To avoid name conflicts, we define functions hd and tl, which correspond to head and tail for lists. We realize both functions with a single auxiliary function, which computes both results in parallel. In the lazy language Haskell, only the relevant part will be computed.

hd :: ArrayList a -> a
hd l = x
 where (Leaf x, _) = decons l

tl :: ArrayList a -> ArrayList a
tl l = xs
 where (_, xs) = decons l

The function decons works similar to cons. It decrements the binary number and in parallel decomposes the binary tree in the first position containing a One entry. Since, for instance 0011 is converted into 1101, the tree in position 2 (we start counting positions with zero), which contains 4 entries is deconstructed into its right and left subtrees.

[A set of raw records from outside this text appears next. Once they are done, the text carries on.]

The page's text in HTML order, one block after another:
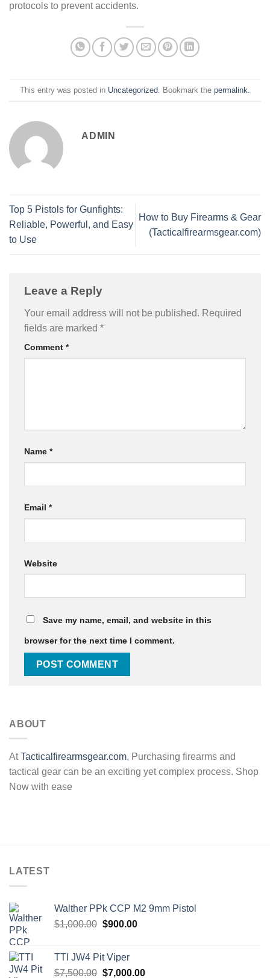
protocols to prevent accidents.
This entry was posted in Uncategorized . Bookmark the permalink
ADMIN
Top 5 Pistols for Gunfights:
Reliable, Powerful, and Easy
to Use
How to Buy Firearms & Gear
(Tacticalfirearmsgear.com)
Leave a Reply
Your email address will not be published. Required
fields are marked *
Comment *
Name *
Email *
Website
Save my name, email, and website in this
browser for the next time I comment.
ABOUT
AtTacticalfirearmsgear.com, Purchasing firearms and
tactical gear can be an exciting yet complex process. Shop
Now with ease
LATEST
Walther PPk CCP M2 9mm Pistol
$1,000.00 Original
$1,000.00.
$900.00Current
TTI JW4 Pit Viper
$7,500.00 Original
$7,000.00Current
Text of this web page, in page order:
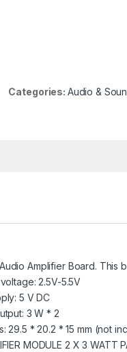
Categories: Audio &
Amplifier Board.
2.5V-5.5V
5 V DC
3 W * 2
29.5 * 20.2 * 15 mm (not
MODULE 2 X 3 WATT
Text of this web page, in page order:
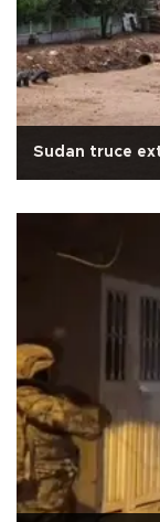
Sudan truce
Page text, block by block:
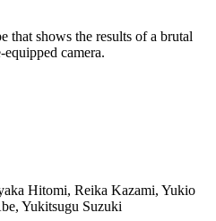
that shows the results of a brutal
camera.
Hitomi, Reika Kazami, Yukio
Yukitsugu Suzuki
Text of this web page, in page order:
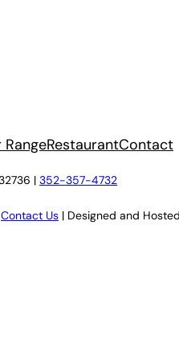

The right subtree (containing two elements) is stored in position one and the left subtree is further deconstructed. So the right child of the left subtree is stored in position zero while the left child of the left child is returned as the hd element.

decons :: ArrayList a -> (BinTree a, ArrayList a)
decons [One u]      = (u, [])
decons (One u : ts) = (u, Zero  : ts)
decons (Zero  : ts) = (u, One v : ws)
 where
  (u :+: v, ws) = decons ts

The first rule guarantees the invariant that the last element of the list is non-zero. Also the other invariants are guaranteed. The implementation in general is build on the invariant beeing valid. Otherwise the pattern matching i the where claus on a non-empty tree (u :+: v) could fail. Also the pattern matching in the defintion of hd cannot fail because of the invariant.

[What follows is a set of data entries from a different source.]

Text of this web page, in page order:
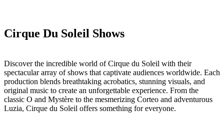
Cirque Du Soleil Shows
Discover the incredible world of Cirque du Soleil with their
spectacular array of shows that captivate audiences worldwide. Each
production blends breathtaking acrobatics, stunning visuals, and
original music to create an unforgettable experience. From the
classic O and Mystère to the mesmerizing Corteo and adventurous
Luzia, Cirque du Soleil offers something for everyone.
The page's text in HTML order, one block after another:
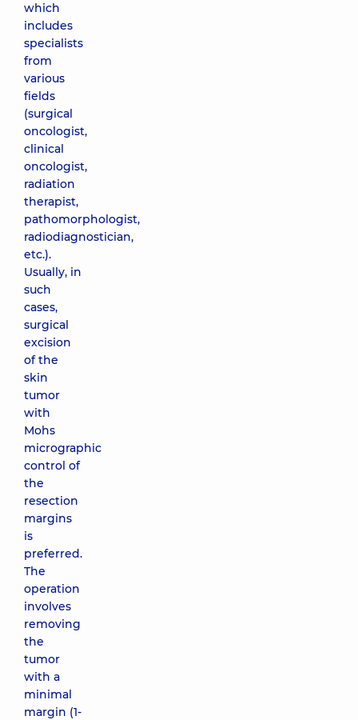
which
includes
specialists
from
various
fields
(surgical
oncologist,
clinical
oncologist,
radiation
therapist,
pathomorphologist,
radiodiagnostician,
etc.).
Usually, in
such
cases,
surgical
excision
of the
skin
tumor
with
Mohs
micrographic
control of
the
resection
margins
is
preferred.
The
operation
involves
removing
the
tumor
with a
minimal
margin (1-
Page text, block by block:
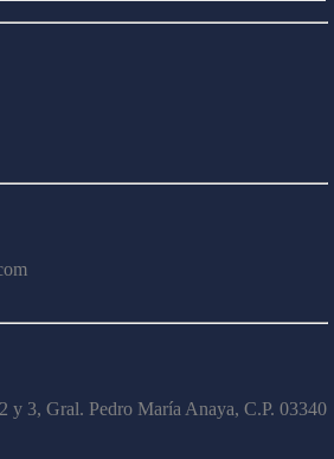
y 3, Gral. Pedro María Anaya, C.P. 03340
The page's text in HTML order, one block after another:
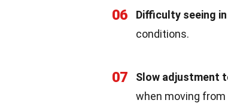
06 Difficulty seeing
conditions.
07 Slow adjustment
when moving from
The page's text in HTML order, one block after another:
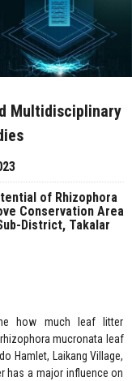
Multidisciplinary
of Rhizophora
Conservation Area
District, Takalar
how much leaf litter
mucronata leaf
Hamlet, Laikang Village,
has a major influence on
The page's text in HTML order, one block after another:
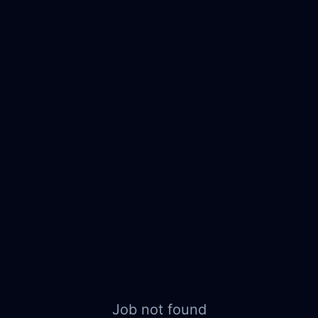
Job not found

The runtime of decons and also of hd and tl are restricted by the number of bits, in other words by the logarithm of the number of elements within the array list. An examplke call of decons for an array list of length four looks as follows:

decons 0-----0-----1
                  / \
                /\   /\
               1  2 3  4

let (u :+: v, ws) = decons 0-----1
                                / \
                              /\   /\
                             1  2 3  4
 in (u, One v : ws)

let (u :+: v, ws) =
    let (u' :+: v', ws') = decons 1
                                 / \
                               /\   /\
                              1  2 3  4
      in (u', One v' : ws')
  in (u, One v : ws)

let (u :+: v, ws) =
    let u' :+: v' = 1
                   / \
                 /\   /\
                1  2 3  4
        ws' = []
     in (u', One v' : ws')
 in (u, One v' : ws')

let u :+: v = 1
             / \
            1   2
    ws = [One 1  ]
             / \
            3   4
 in (u, One v : ws)

(1, 1-----1  )
    |    / \
    2   3   4

As a next step, we define functions for accessing and manipulation elements at a given index. Similar to arrays an element can be accessed by the operator (!).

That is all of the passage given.